The first porch monkey

 It’s gotten rather difficult for me lately to muster up any great surprise over the startlingly racist bile spewing out of the right, since the frequency and proud frankness is enough to make anyone’s already dizzy head spin.  Listening to a Republican on TV lately is not unlike listening to my Grandmother, Etta, back in the 70′s, talking about “darkies” “knowing their place,” or worse, not.  And just as embarrassing.

Just when I thought that the hillbilly hate fest would either have to wind down or declare itself a farcical sitcom like “All in the Family,” along comes a GOP activist from South Carolina who actually made me waste some perfectly good booze and several pilfered Starbucks napkins wiping up the monitor, while gasping helplessly.

The story begins innocently enough; a gorilla escapes from the Riverbank Zoo in Columbia, South Carolina, causing some local consternation.  Then, and I couldn’t make this up if I tried, SCGOP activist and perennial GOP candidate Rusty DePass (his real name) declared, before the media, that the escapee must be a relative of First Lady Michelle Obama.  Unable to immediately reach Jonah Goldberg or Rush Limbaugh by telephone for a revisionist history escape hatch, this proud Confederate-American “recovered” by saying that he meant only that the First Lady’s misguided belief in evolution led him to conclude that, she was in fact related to the errant ape.  He helpfully provided a made-up quote to bolster this odd thesis, which was instantly debunked.  Whew, that was close.  What might have been rightly thought both racist and idiotic therefore became both a sop to the anti-evolution right and a “dark” hint at yet another liberal conspiracy.

Those righties can certainly think on their feet.

15 Comments

  1. heru-ur says:

    Hag, two things.

    Item one: “hillbilly hate fest”. I wish that you could find another epithet.

    “Hillbilly is a term referring to people who dwell in rural, mountainous areas of the United States, primarily Appalachia and the Ozarks.

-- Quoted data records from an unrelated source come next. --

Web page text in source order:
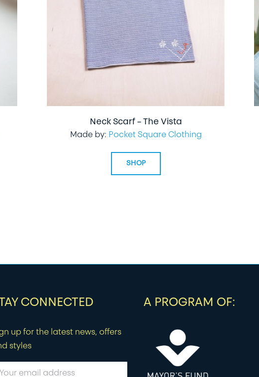
Neck Scarf – The Vista
Made by: Pocket Square Clothing
SHOP
CONNECTED
up for the latest news, offers
styles
A PROGRAM OF:
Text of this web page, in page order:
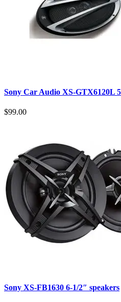
Sony Car Audio XS-GTX6120L
$99.00
Sony XS-FB1630 6-1/2″ speakers
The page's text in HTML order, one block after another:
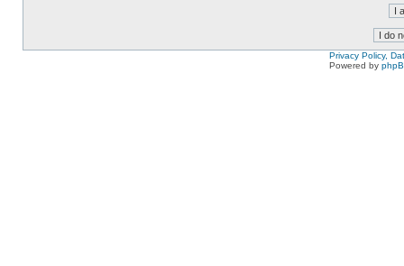
Privacy Policy,
Powered by
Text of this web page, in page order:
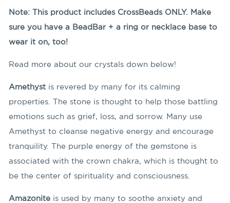
Note: This product includes CrossBeads ONLY. Make
sure you have a BeadBar + a ring or necklace base to
wear it on, too!
Read more about our crystals down below!
Amethyst is revered by many for its calming
properties. The stone is thought to help those battling
emotions such as grief, loss, and sorrow. Many use
Amethyst to cleanse negative energy and encourage
tranquility. The purple energy of the gemstone is
associated with the crown chakra, which is thought to
be the center of spirituality and consciousness.
Amazonite is used by many to soothe anxiety and
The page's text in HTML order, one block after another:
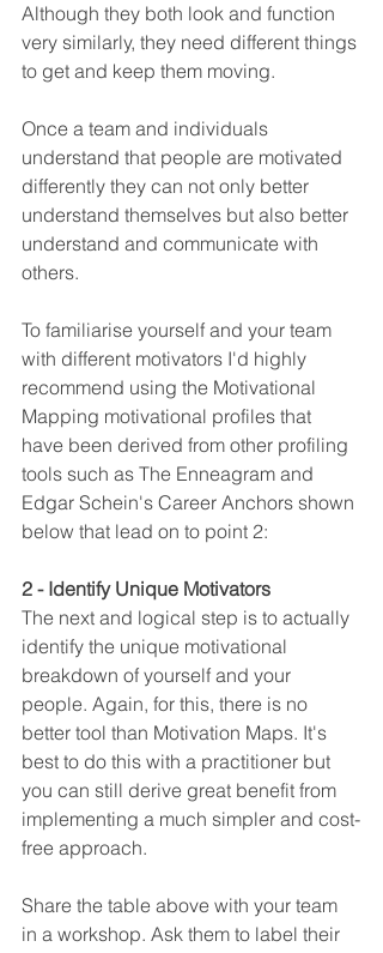
Although they both look and function
very similarly, they need different things
to get and keep them moving.
Once a team and individuals
understand that people are motivated
differently they can not only better
understand themselves but also better
understand and communicate with
others.
To familiarise yourself and your team
with different motivators I'd highly
recommend using the Motivational
Mapping motivational profiles that
have been derived from other profiling
tools such as The Enneagram and
Edgar Schein's Career Anchors shown
below that lead on to point 2:
2 - Identify Unique Motivators
The next and logical step is to actually
identify the unique motivational
breakdown of yourself and your
people. Again, for this, there is no
better tool than Motivation Maps. It's
best to do this with a practitioner but
you can still derive great benefit from
implementing a much simpler and cost-
free approach.
Share the table above with your team
in a workshop. Ask them to label their
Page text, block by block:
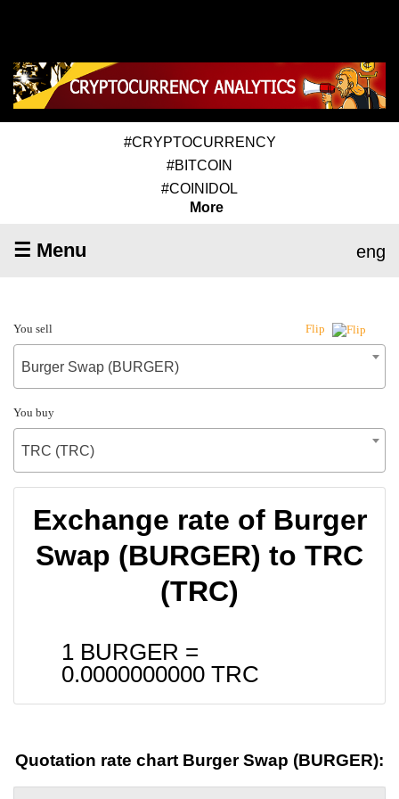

Due to its strongly stereotypical connotations, the term is frequently considered derogatory, and so is usually offensive to those Americans of Ozarkan and Appalachian heritage.”

    It really, really offends my wife to hear the term used. To call her a hillbilly is akin to calling an African-American a “nigger”. You get the same emotional response.

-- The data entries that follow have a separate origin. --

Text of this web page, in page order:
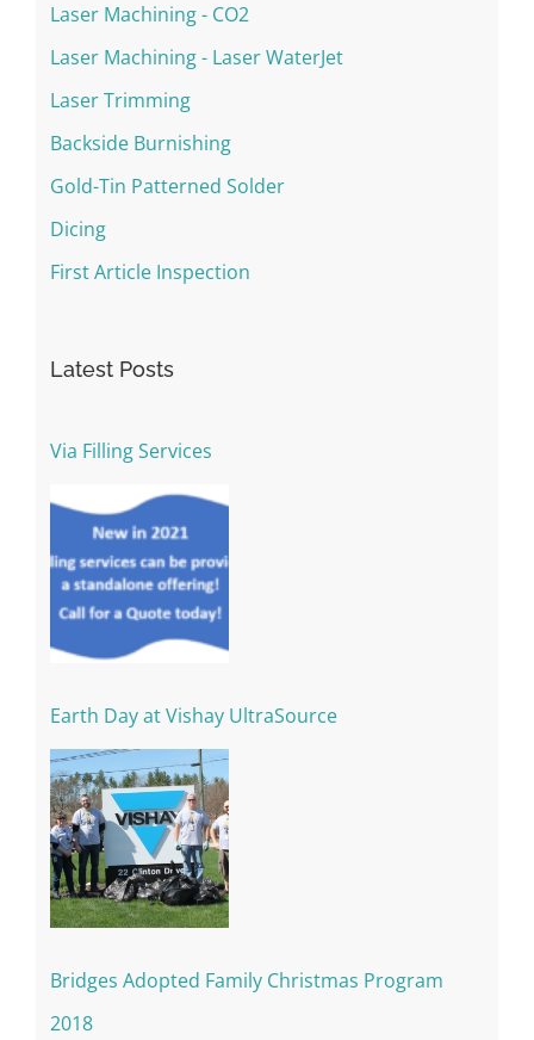
Laser Machining - CO2
Laser Machining - Laser WaterJet
Laser Trimming
Backside Burnishing
Gold-Tin Patterned Solder
Dicing
First Article Inspection
Latest Posts
Via Filling Services
Earth Day at Vishay UltraSource
Bridges Adopted Family Christmas Program
2018
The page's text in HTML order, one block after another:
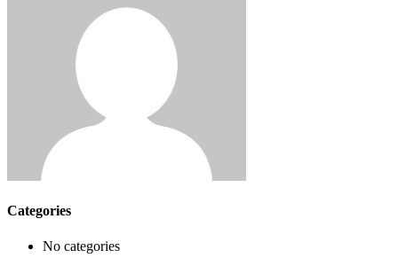
Categories
No categories
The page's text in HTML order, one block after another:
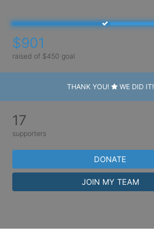
$901
raised of $450 goal
THANK YOU! WE DID IT!
17
supporters
DONATE
JOIN MY TEAM
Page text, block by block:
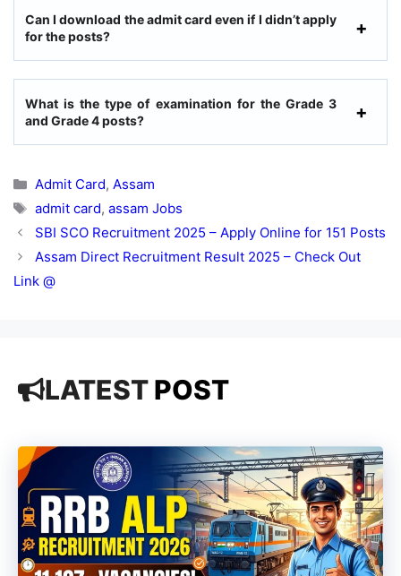
Can I download the admit card even if I didn’t apply
for the posts?
What is the type of examination for the Grade 3
and Grade 4 posts?
Categories
Admit Card, Assam
Tags
admit card, assam Jobs
SBI SCO Recruitment 2025 – Apply Online for 151 Posts
Assam Direct Recruitment Result 2025 – Check Out
Link @
LATESTPOST

    I was shown a movie in a college class in 1974 that was from the 40s, I think. It showed whites in NYC sending blacks (portrayed in that horrible way they did back then) to capture some hillbillies to display in the city zoo. The message was there was only one class lower than the black and they were not human but rather, animals fit only to display in a zoo.

    Item two. The fellow did not have to think on his feet as “a monkey’s uncle” and so forth are common terms in that state — the cop-out was just sitting there for him.

    Anyway, good post. I hope the hillbilly criticism is not taken as some sort of an attack — meant as a reminder that even we mountain folk are still people.

    • cocktailhag says:

      As a left-coaster, I use the term metaphorically, and am only disparaging values rather than geographic origins. My own father, from Montana, embodies the racist, hillbilly hate-fest mentality as much as anyone, and spent most of his life with sagebrush and tumbleweed. Not a hill in sight, nearly as I could see.
      Attitudes, not origins, are damning. I guess in the future I should use a more inclusive metaphor.
      I’m sheltered here, amid the sword ferns and slugs, and rain until July 5.

      • heru-ur says:

        Hag,

        Sorry to hear about your father. My own believed that there was part of God in every person and was the perfect Union Democrat of his era.

        It is a shame that group hatreds are passed generation to generation in many families, I have seen it myself. I hope that at some stage, the empire will fall and we will all get another chance to see that we have a world full of human individuals who are not “the other”.

        Paradoxically, my beliefs hold that we are all one. We live a separate existence for a while, but we return to the source. So, in a way — I am you. Spooky, ain’t it?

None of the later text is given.